La prima cosa che ti colpiva di lui era lo sguardo: serissimo, concentrato, attento, per rispetto verso l’interlocutore, chiunque fosse. Ma sempre riscaldato da una benevolenza umana, una capacità di empatia e com-passione che faceva rispolverare una parola desueta, preziosa: pietas. Era quello, il suo sguardo. Di chi vuole capire, anzitutto, ma senza rinunciare - mai - a nessuna ragione umana. E infatti si occupava delle tragedie peggiori dei nostri tempi - le mafie, i caporalati, le tratte dei migranti - sempre con quell’orizzonte umano che gli faceva infallibilmente scegliere gli ultimi, gli umili, i senza voce. Aveva qualità desuete, e rare: era un mite, ma senza un millimetro di cedevolezza; aveva il dono dell’ironia, ma fuggiva il sarcasmo; aveva un suo rigore fermo e sereno, un suo garbo pacato che gli facevano attorno un’aura di rispetto e, per noi lettori che amavamo ascoltarlo, oltre che leggerlo, reale devozione. Alessandro Leogrande, già vicedirettore della rivista “Lo Straniero” e collaboratore di RaiRadio3 e diverse riviste e testate, è morto domenica, nella sua casa di Roma, a soli 40 anni, stroncato da un malore (un infarto o un aneurisma).

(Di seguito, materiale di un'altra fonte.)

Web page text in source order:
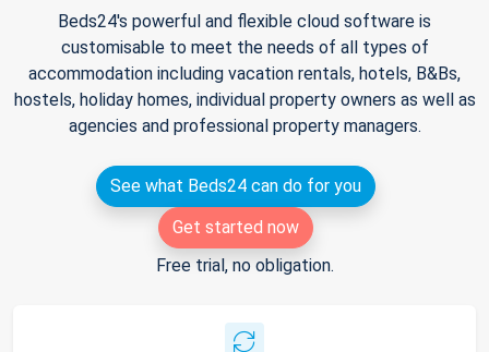
Beds24's powerful and flexible cloud software is
customisable to meet the needs of all types of
accommodation including vacation rentals, hotels, B&Bs,
hostels, holiday homes, individual property owners as well as
agencies and professional property managers.
See what Beds24 can do for you
Get started now
Free trial, no obligation.
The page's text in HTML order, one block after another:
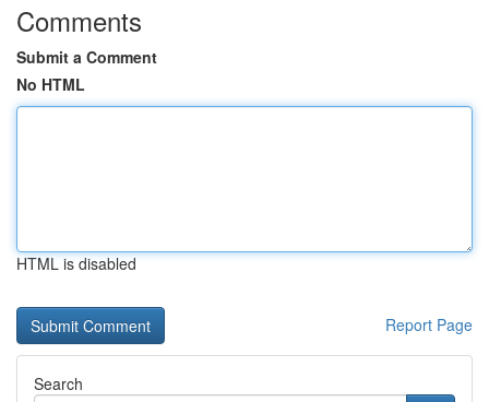
Comments
Submit a Comment
No HTML
HTML is disabled
Report Page
Search
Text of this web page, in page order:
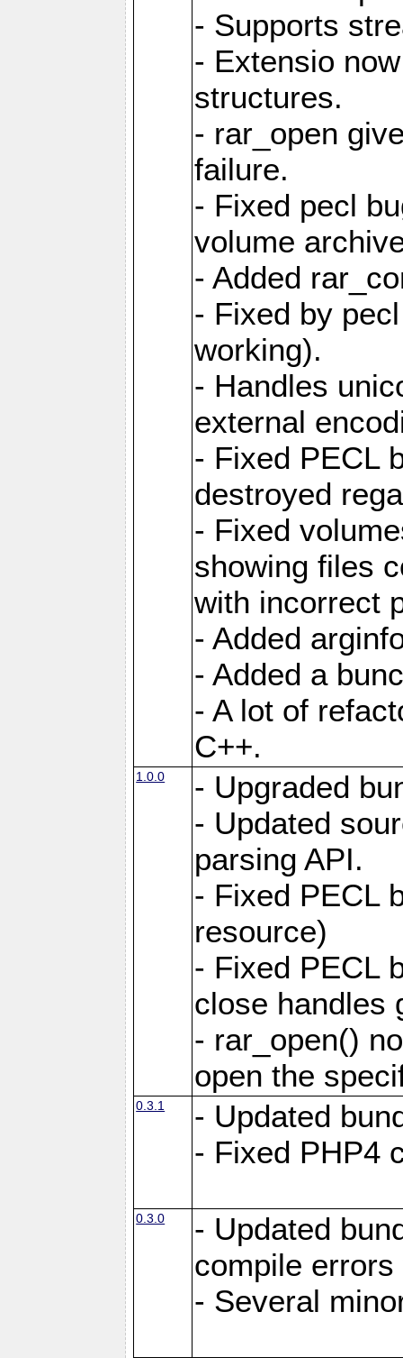
- Supports
- Extensio
structures.
- rar_open
failure.
- Fixed pecl
volume
- Added
- Fixed by
working).
- Handles
external
- Fixed PECL
destroyed
- Fixed
showing files
with incorrect
- Added
- Added a
- A lot of
C++.
1.0.0
- Upgraded
- Updated
parsing API.
- Fixed PECL
resource)
- Fixed PECL
close handles
- rar_open()
open the
0.3.1
- Updated
- Fixed PHP4
0.3.0
- Updated
compile
- Several
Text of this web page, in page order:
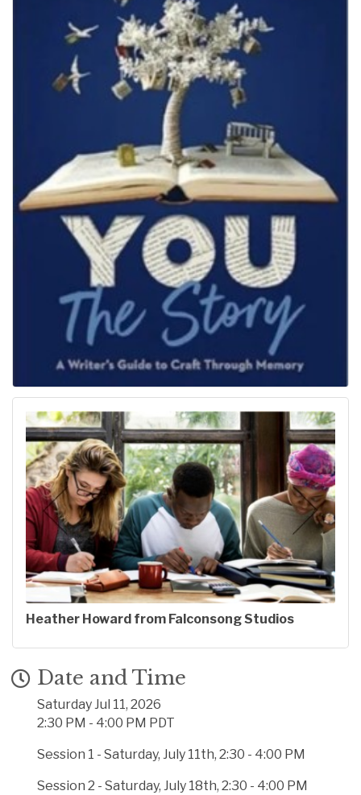
Heather Howard from Falconsong Studios
Date and Time
Saturday Jul 11, 2026
2:30 PM - 4:00 PM PDT
Session 1 - Saturday, July 11th, 2:30 - 4:00 PM
Session 2 - Saturday, July 18th, 2:30 - 4:00 PM
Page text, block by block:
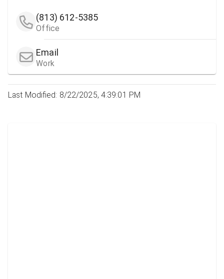
(813) 612-5385
Office
Email
Work
Last Modified: 8/22/2025, 4:39:01 PM
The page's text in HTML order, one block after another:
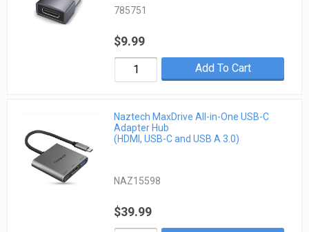
785751
$9.99
Add To Cart
Naztech MaxDrive All-in-One USB-C
Adapter Hub
(HDMI, USB-C and USB A 3.0)
NAZ15598
$39.99
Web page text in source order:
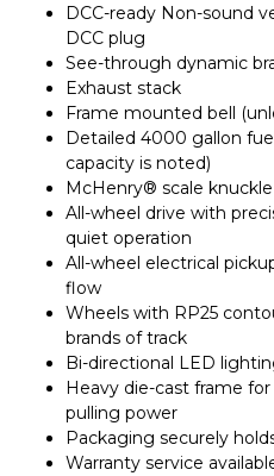
DCC-ready Non-sound
DCC plug
See-through dynamic
Exhaust stack
Frame mounted bell
Detailed 4000 gallon
capacity is noted)
McHenry® scale
All-wheel drive with
quiet operation
All-wheel electrical
flow
Wheels with RP25
brands of track
Bi-directional LED
Heavy die-cast frame
pulling power
Packaging securely
Warranty service
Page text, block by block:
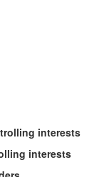
interests
interests
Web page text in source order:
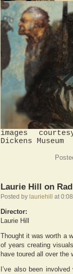
images
Dickens Museum
Laurie Hill on
Posted by lauriehill at
Director:
Laurie Hill
Thought it was worth a
of years creating
have toured all over the
I’ve also been
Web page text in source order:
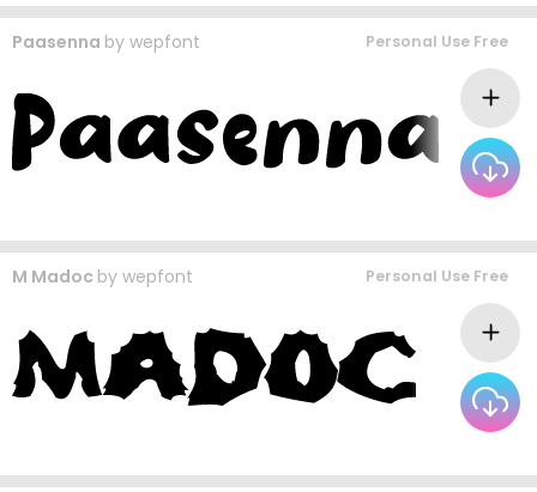
Paasenna by wepfont Personal Use Free
M Madoc by wepfont Personal Use Free
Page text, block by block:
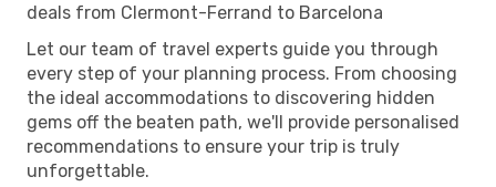
deals from Clermont-Ferrand to Barcelona
Let our team of travel experts guide you through
every step of your planning process. From choosing
the ideal accommodations to discovering hidden
gems off the beaten path, we'll provide personalised
recommendations to ensure your trip is truly
unforgettable.

Era appena tornato dalla sua Puglia (a Taranto, dove era nato, aveva dedicato il suo primo libro, “Un mare nascosto”, del 2000, quando la città dell’Ilva non era ancora di moda, e poi c’era tornato in “Fumo sulla città”, Fandango, del 2013), dove aveva partecipato a “La città del libro” nel Leccese. Il Sud era stato d’altronde il suo primo oggetto d’indagine e riflessione: ne aveva scritto anche nel “Viaggio tra i nuovi schiavi nelle campagne del Sud” (Mondadori, 2008, poi Feltrinelli, nel 2016). In copertina, due mani legate come da filo spinato, ma è un filare di pomodori, l’ “oro rosso” per il quale lavorano ogni anno decine di migliaia di immigrati. Ed ecco che i temi del Sud vessato e povero s’incrociano con l’umanità depredata, sfruttata e offesa dei migranti. Temi cruciali, per Alessandro e il suo modo di scrivere, di fare giornalismo attraverso reportage belli come narrazioni ma interamente costruiti su dati di realtà. Come ne “Il naufragio. Morte nel Mediterraneo” (Feltrinelli), con cui aveva vinto il premio Kapuscinski, o nel bellissimo “La frontiera” (Feltrinelli), del 2015, racconto accorato ma fermo – nel suo stile colmo di passione civile ma asciutto, profondo ma misuratissimo – del nostro mondo tragicamente diviso da confini artificiali, da barriere interiori ancora prima che fisiche. La frontiera – una sola, immensa – che passa da Lampedusa e dai Balcani, dalle spiagge greche e dai Cie, dalle periferie degradate e dal nostro stesso sguardo, quando perde l’umanità.
A maggio lo avevo incontrato al Salone del Libro: si discuteva di eroi, con lo scoppiettante Paco Ignacio Taibo II. L’eroe in questione era un mitico giornalista e scrittore argentino desaparecido, Rodolfo Walsh, investigatore per conto della giustizia e della verità. «Io credo – mi aveva detto Alessandro – che l’eroe sia in quella coerenza estrema di pensiero e azione, che è un modello rigoroso che si impone a se stessi, come hanno fatto Ernesto Guevara o Walsh. È quel tentativo di capire, pur nella difficoltà dell’azione, che c’è una necessità dell’azione».
Scrivere era agire, per Alessandro Leogrande: indagare nella Libia implosa o tra i guasti del colonialismo in Eritrea, seguire le rotte dolenti delle Ong e fare domande scomode agli scafisti, ai caporali, ai commercianti di schiavi. E poi raccontarci tutto, con la sua parola sempre ferma, esatta, pure se commossa.
«L’unico antidoto al chiacchiericcio che si fa sistema – mi aveva detto discutendo di fake news e clamori mediatici – è recuperare brandelli di racconto della realtà che sappiano restituire tutto il caos, le zone grigie, la complessità».
Tu lo facevi continuamente, Alessandro, e ci mancherà moltissimo la tua generosa fiducia in un mondo che – con molta cura, molta attenzione, molto lavoro e malgrado molte delusioni – forse, sì, si può davvero rendere migliore.